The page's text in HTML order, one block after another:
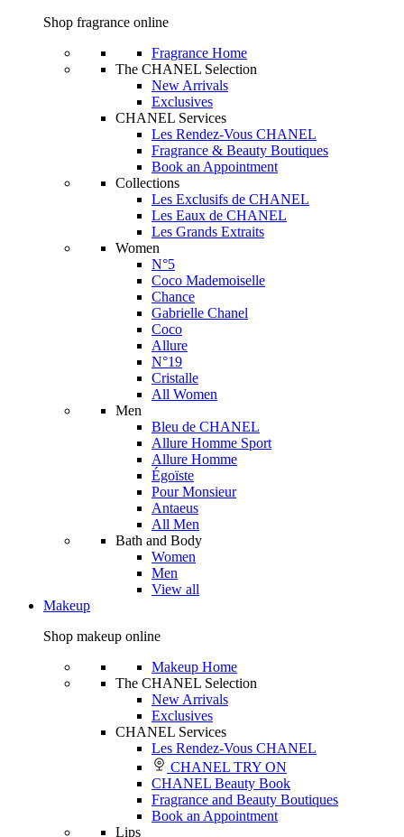
Shop fragrance online
Fragrance Home
The CHANEL Selection
New Arrivals
Exclusives
CHANEL Services
Les Rendez-Vous CHANEL
Fragrance & Beauty Boutiques
Book an Appointment
Collections
Les Exclusifs de CHANEL
Les Eaux de CHANEL
Les Grands Extraits
Women
N°5
Coco Mademoiselle
Chance
Gabrielle Chanel
Coco
Allure
N°19
Cristalle
All Women
Men
Bleu de CHANEL
Allure Homme Sport
Allure Homme
Égoïste
Pour Monsieur
Antaeus
All Men
Bath and Body
Women
Men
View all
Makeup
Shop makeup online
Makeup Home
The CHANEL Selection
New Arrivals
Exclusives
CHANEL Services
Les Rendez-Vous CHANEL
CHANEL TRY ON
CHANEL Beauty Book
Fragrance and Beauty Boutiques
Book an Appointment
Lips
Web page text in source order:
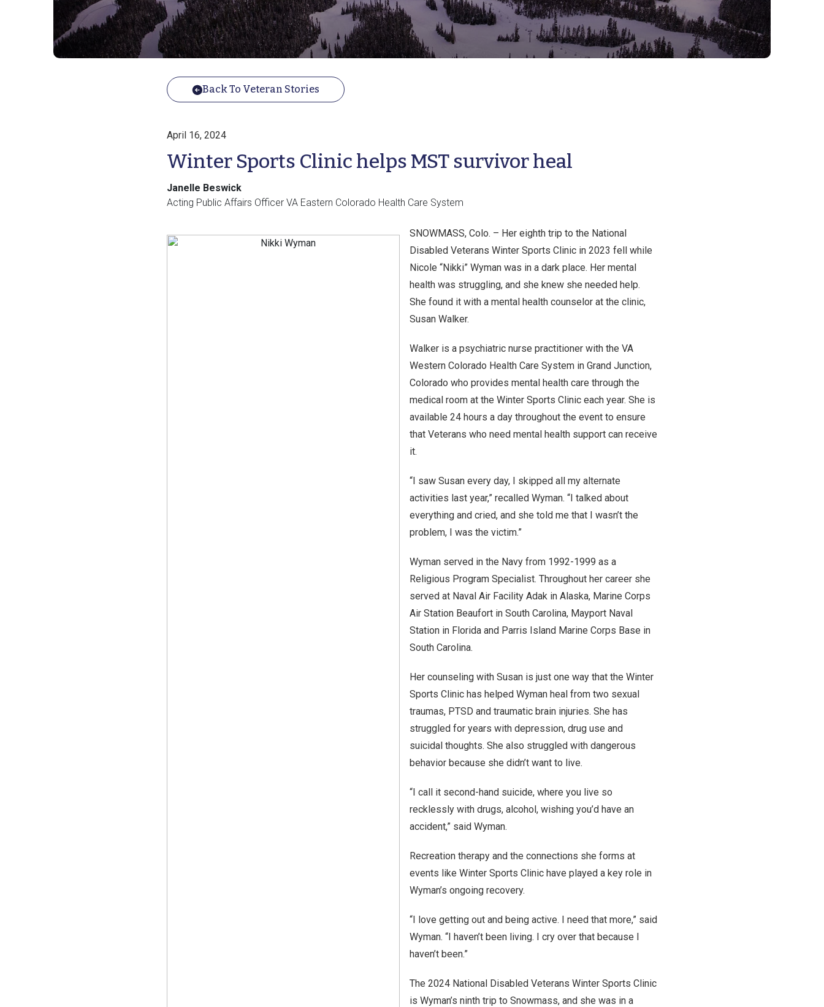
Back To Veteran Stories
April 16, 2024
Winter Sports Clinic helps MST survivor heal
Janelle Beswick
Acting Public Affairs Officer VA Eastern Colorado Health Care System
SNOWMASS, Colo. – Her eighth trip to the National
Disabled Veterans Winter Sports Clinic in 2023 fell while
Nicole “Nikki” Wyman was in a dark place. Her mental
health was struggling, and she knew she needed help.
She found it with a mental health counselor at the clinic,
Susan Walker.
Walker is a psychiatric nurse practitioner with the VA
Western Colorado Health Care System in Grand Junction,
Colorado who provides mental health care through the
medical room at the Winter Sports Clinic each year. She is
available 24 hours a day throughout the event to ensure
that Veterans who need mental health support can receive
it.
“I saw Susan every day, I skipped all my alternate
activities last year,” recalled Wyman. “I talked about
everything and cried, and she told me that I wasn’t the
problem, I was the victim.”
Wyman served in the Navy from 1992-1999 as a
Religious Program Specialist. Throughout her career she
served at Naval Air Facility Adak in Alaska, Marine Corps
Air Station Beaufort in South Carolina, Mayport Naval
Station in Florida and Parris Island Marine Corps Base in
South Carolina.
Her counseling with Susan is just one way that the Winter
Sports Clinic has helped Wyman heal from two sexual
traumas, PTSD and traumatic brain injuries. She has
struggled for years with depression, drug use and
suicidal thoughts. She also struggled with dangerous
behavior because she didn’t want to live.
“I call it second-hand suicide, where you live so
recklessly with drugs, alcohol, wishing you’d have an
accident,” said Wyman.
Recreation therapy and the connections she forms at
events like Winter Sports Clinic have played a key role in
Wyman’s ongoing recovery.
“I love getting out and being active. I need that more,” said
Wyman. “I haven’t been living. I cry over that because I
haven’t been.”
The 2024 National Disabled Veterans Winter Sports Clinic
is Wyman’s ninth trip to Snowmass, and she was in a

★ ★ ★ ★

--- What to work on ---
Every line from the start of the material through the line containing "Collections" is needed exactly as written; the pictures are not.

--- Answer box ---
The page's text in HTML order, one block after another:
Shop fragrance online
Fragrance Home
The CHANEL Selection
New Arrivals
Exclusives
CHANEL Services
Les Rendez-Vous CHANEL
Fragrance & Beauty Boutiques
Book an Appointment
Collections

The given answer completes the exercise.